Пол ночи она лежала в своей постели с телефоном под ухом. Из динамика продолжал доноситься голос, он рассказывал о странствиях в мире людей, и не менее интересных странствиях в мире духов. Она осмелела и начала задавать вопросы: зачем он подбрасывает ей драгоценности и где достаёт их, на что тот ответил: мир духов просто усыпан ими, там есть всё, чего он сам желал при жизни, там вдоль дороги стоят огромные холмы из денег, но нет того, чего он желает сейчас. А то, что он желает сейчас, есть только в мире людей. Феликс не знал зачем он носит ей эти драгоценности, которыми она боится пользоваться, он предложил заменить их на деньги, на что она ответила: шальные деньги убьют в ней страсть к любимой профессии, и в ней угаснет мотивация.
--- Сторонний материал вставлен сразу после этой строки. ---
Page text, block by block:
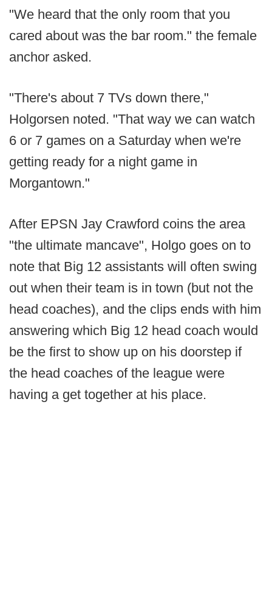
"We heard that the only room that you
cared about was the bar room." the female
anchor asked.
"There's about 7 TVs down there,"
Holgorsen noted. "That way we can watch
6 or 7 games on a Saturday when we're
getting ready for a night game in
Morgantown."
After EPSN Jay Crawford coins the area
"the ultimate mancave", Holgo goes on to
note that Big 12 assistants will often swing
out when their team is in town (but not the
head coaches), and the clips ends with him
answering which Big 12 head coach would
be the first to show up on his doorstep if
the head coaches of the league were
having a get together at his place.
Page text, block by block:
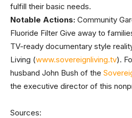
fulfill their basic needs.
Notable Actions: Community
Fluoride Filter Give away to
TV-ready documentary style
Living (www.sovereignliving.tv).
husband John Bush of the
the executive director of this
Sources:
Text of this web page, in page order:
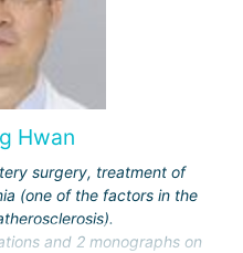
Hwan
surgery, treatment of
(one of the factors in the
and 2 monographs on
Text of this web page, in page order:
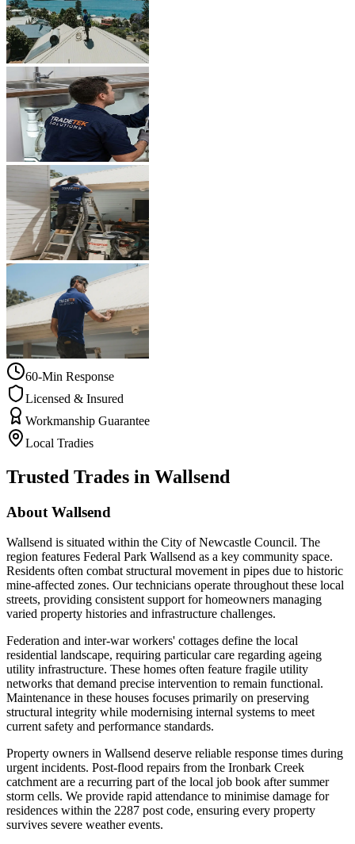
60-Min Response
Licensed & Insured
Workmanship Guarantee
Local Tradies
Trusted Trades in Wallsend
About Wallsend
Wallsend is situated within the City of Newcastle Council. The
region features Federal Park Wallsend as a key community space.
Residents often combat structural movement in pipes due to historic
mine-affected zones. Our technicians operate throughout these local
streets, providing consistent support for homeowners managing
varied property histories and infrastructure challenges.
Federation and inter-war workers' cottages define the local
residential landscape, requiring particular care regarding ageing
utility infrastructure. These homes often feature fragile utility
networks that demand precise intervention to remain functional.
Maintenance in these houses focuses primarily on preserving
structural integrity while modernising internal systems to meet
current safety and performance standards.
Property owners in Wallsend deserve reliable response times during
urgent incidents. Post-flood repairs from the Ironbark Creek
catchment are a recurring part of the local job book after summer
storm cells. We provide rapid attendance to minimise damage for
residences within the 2287 post code, ensuring every property
survives severe weather events.
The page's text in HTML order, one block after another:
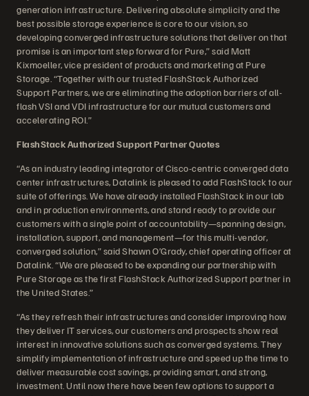
generation infrastructure. Delivering absolute simplicity and the
best possible storage experience is core to our vision, so
developing converged infrastructure solutions that deliver on that
promise is an important step forward for Pure,” said Matt
Kixmoeller, vice president of products and marketing at Pure
Storage. “Together with our trusted FlashStack Authorized
Support Partners, we are eliminating the adoption barriers of all-
flash VSI and VDI infrastructure for our mutual customers and
accelerating ROI.”
FlashStack Authorized Support Partner Quotes
“As an industry leading integrator of Cisco-centric converged data
center infrastructures, Datalink is pleased to add FlashStack to our
suite of offerings. We have already installed FlashStack in our lab
and in production environments, and stand ready to provide our
customers with a single point of accountability—spanning design,
installation, support, and management—for this multi-vendor,
converged solution,” said Shawn O’Grady, chief operating officer at
Datalink. “We are pleased to be expanding our partnership with
Pure Storage as the first FlashStack Authorized Support partner in
the United States.”
“As they refresh their infrastructures and consider improving how
they deliver IT services, our customers and prospects show real
interest in innovative solutions such as converged systems. They
simplify implementation of infrastructure and speed up the time to
deliver measurable cost savings, providing smart, and strong,
investment. Until now there have been few options to support a
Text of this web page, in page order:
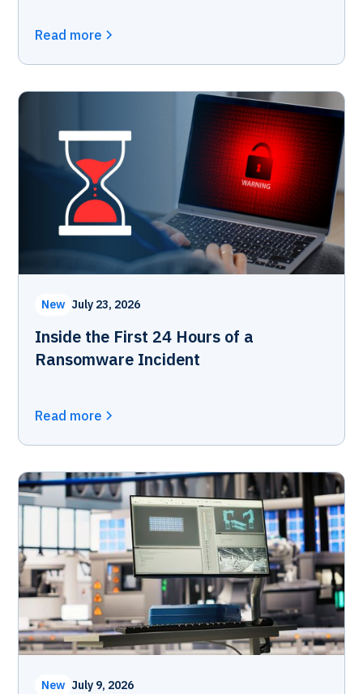
Read more
New July 23, 2026
Inside the First 24 Hours of a
Ransomware Incident
Read more
New July 9, 2026
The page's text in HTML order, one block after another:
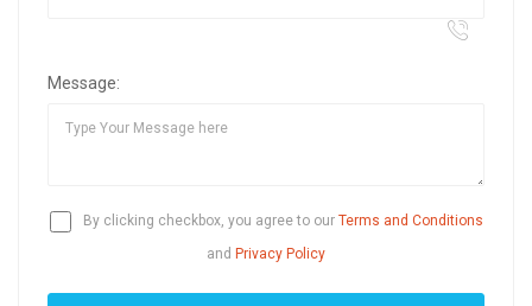
Message:
By clicking checkbox, you agree to our Terms and Conditions
and Privacy Policy

Когда зазвонил будильник, Юля попыталась восстановить в памяти вчерашнее: разговор с Феликсом казался куда реальнее, чем разговор с новым парнем, в знакомство с которым она до сих пор не могла поверить, так как долго ни с кем не встречалась, да и парень казался слишком достойным. Она не ожидала, что коренной горожанин приятной наружности, образованный, вежливый, деликатный, имеющий родителей – уважаемых в городе врачей, побежит за ней, провинциалкой, девушкой с комплексами, наносящей грим на лица трупам – пусть он об этом не знал, но знала она.
Драгоценностей на столике не оказалось. Она могла бы продать уже имеющиеся, если бы знала кому, чтобы не привлекать к себе ненужного внимания, но одевать она их точно не собиралась, и не посмела бы дарить маме. Эти вещи казались мёртвыми и неудивительно, что ими усеян мир пугающих духов.